# Instructions for the task
All that should appear is the run of lines from the one containing "are Jeremy Schnetler, from" through the end of the records, each repeated exactly.

-------- Record excerpts --------

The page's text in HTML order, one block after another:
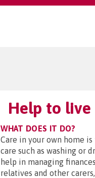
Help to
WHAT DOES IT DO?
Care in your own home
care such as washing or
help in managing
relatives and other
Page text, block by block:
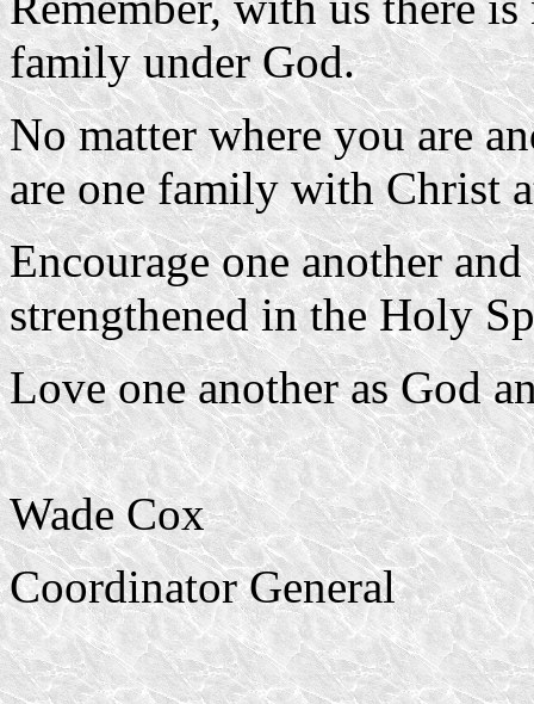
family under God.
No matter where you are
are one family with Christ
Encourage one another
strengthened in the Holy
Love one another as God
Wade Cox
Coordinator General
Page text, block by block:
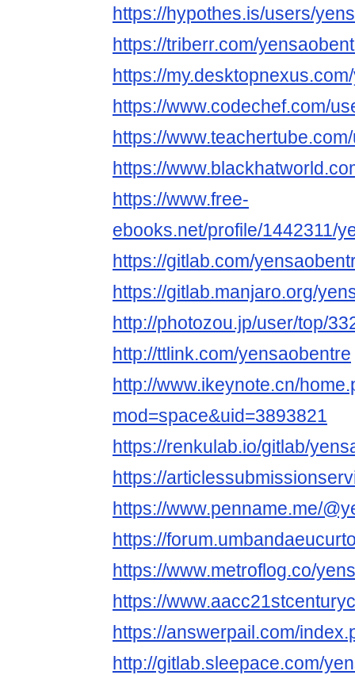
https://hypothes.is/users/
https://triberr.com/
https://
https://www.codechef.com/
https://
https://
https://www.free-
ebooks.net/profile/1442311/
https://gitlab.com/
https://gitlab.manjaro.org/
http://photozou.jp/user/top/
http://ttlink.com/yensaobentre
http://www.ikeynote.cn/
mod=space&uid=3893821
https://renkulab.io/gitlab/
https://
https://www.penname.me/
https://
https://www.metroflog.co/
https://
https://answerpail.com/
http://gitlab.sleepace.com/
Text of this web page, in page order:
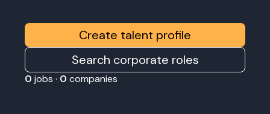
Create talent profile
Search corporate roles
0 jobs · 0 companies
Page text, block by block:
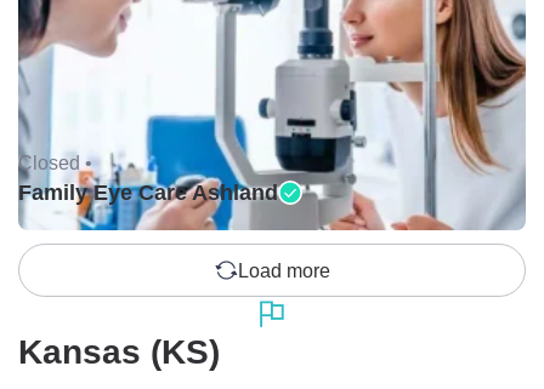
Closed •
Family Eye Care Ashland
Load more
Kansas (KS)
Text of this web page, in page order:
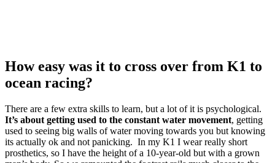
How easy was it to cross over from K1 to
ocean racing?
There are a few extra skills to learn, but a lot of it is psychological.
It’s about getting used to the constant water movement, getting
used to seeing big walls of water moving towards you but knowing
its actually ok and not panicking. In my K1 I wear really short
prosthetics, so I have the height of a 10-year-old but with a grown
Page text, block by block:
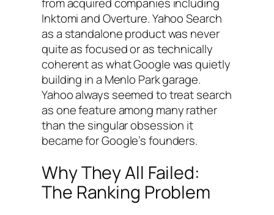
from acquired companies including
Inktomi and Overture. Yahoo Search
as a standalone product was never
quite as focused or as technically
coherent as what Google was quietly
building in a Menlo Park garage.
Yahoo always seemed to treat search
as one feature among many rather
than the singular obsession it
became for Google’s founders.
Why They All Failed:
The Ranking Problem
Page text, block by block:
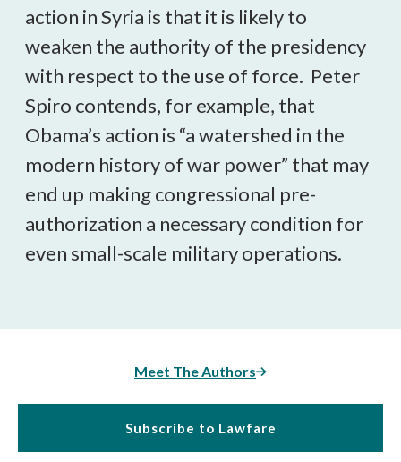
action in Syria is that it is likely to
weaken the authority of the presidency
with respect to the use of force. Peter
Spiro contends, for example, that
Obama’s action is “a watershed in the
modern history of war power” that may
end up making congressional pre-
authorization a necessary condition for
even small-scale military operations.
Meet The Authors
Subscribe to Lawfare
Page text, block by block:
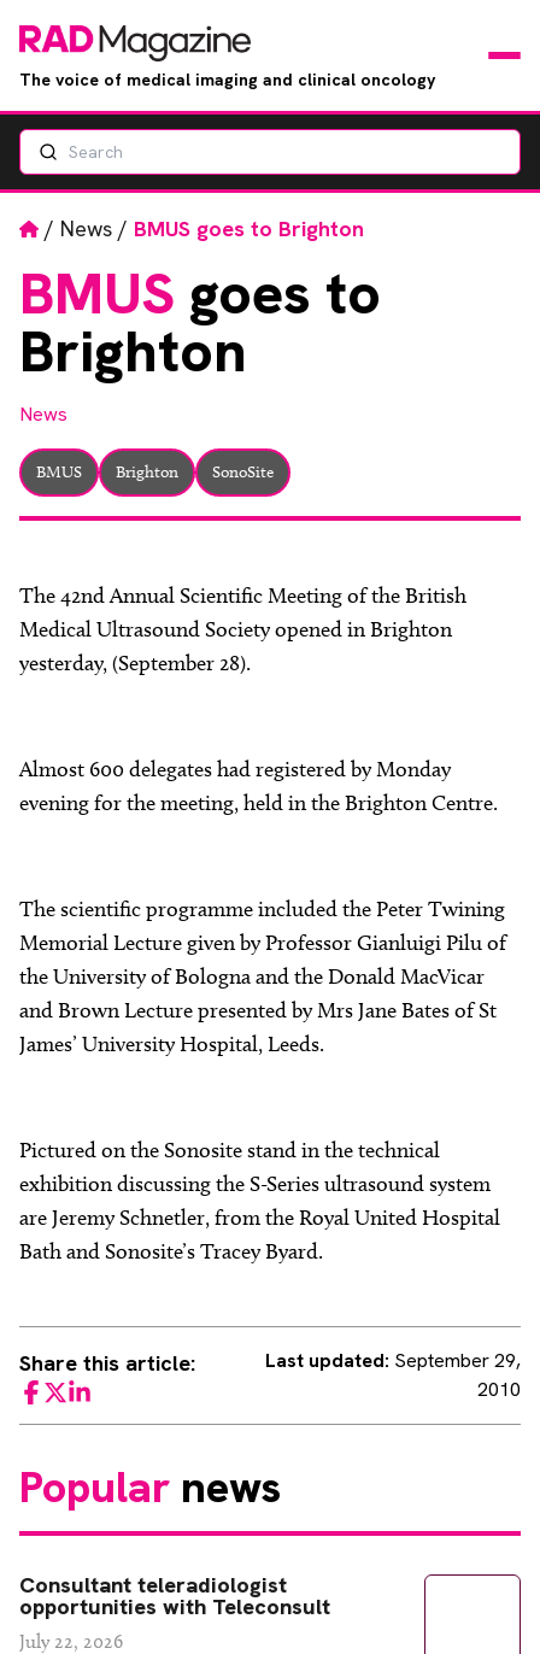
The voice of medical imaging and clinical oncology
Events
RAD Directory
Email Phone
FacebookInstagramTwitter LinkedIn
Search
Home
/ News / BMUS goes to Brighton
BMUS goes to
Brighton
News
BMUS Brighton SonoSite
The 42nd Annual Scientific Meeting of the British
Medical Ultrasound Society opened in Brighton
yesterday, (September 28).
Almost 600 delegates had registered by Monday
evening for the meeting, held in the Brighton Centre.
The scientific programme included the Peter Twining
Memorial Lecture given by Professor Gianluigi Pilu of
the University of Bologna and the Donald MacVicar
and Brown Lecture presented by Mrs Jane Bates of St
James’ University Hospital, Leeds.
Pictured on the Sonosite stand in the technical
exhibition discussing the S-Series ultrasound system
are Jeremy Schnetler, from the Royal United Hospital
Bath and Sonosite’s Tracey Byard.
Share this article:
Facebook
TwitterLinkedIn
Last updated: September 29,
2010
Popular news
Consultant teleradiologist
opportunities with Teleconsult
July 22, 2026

--------

# Exercise result
are Jeremy Schnetler, from the Royal United Hospital
Bath and Sonosite’s Tracey Byard.
Share this article:
Facebook
TwitterLinkedIn
Last updated: September 29,
2010
Popular news
Consultant teleradiologist
opportunities with Teleconsult
July 22, 2026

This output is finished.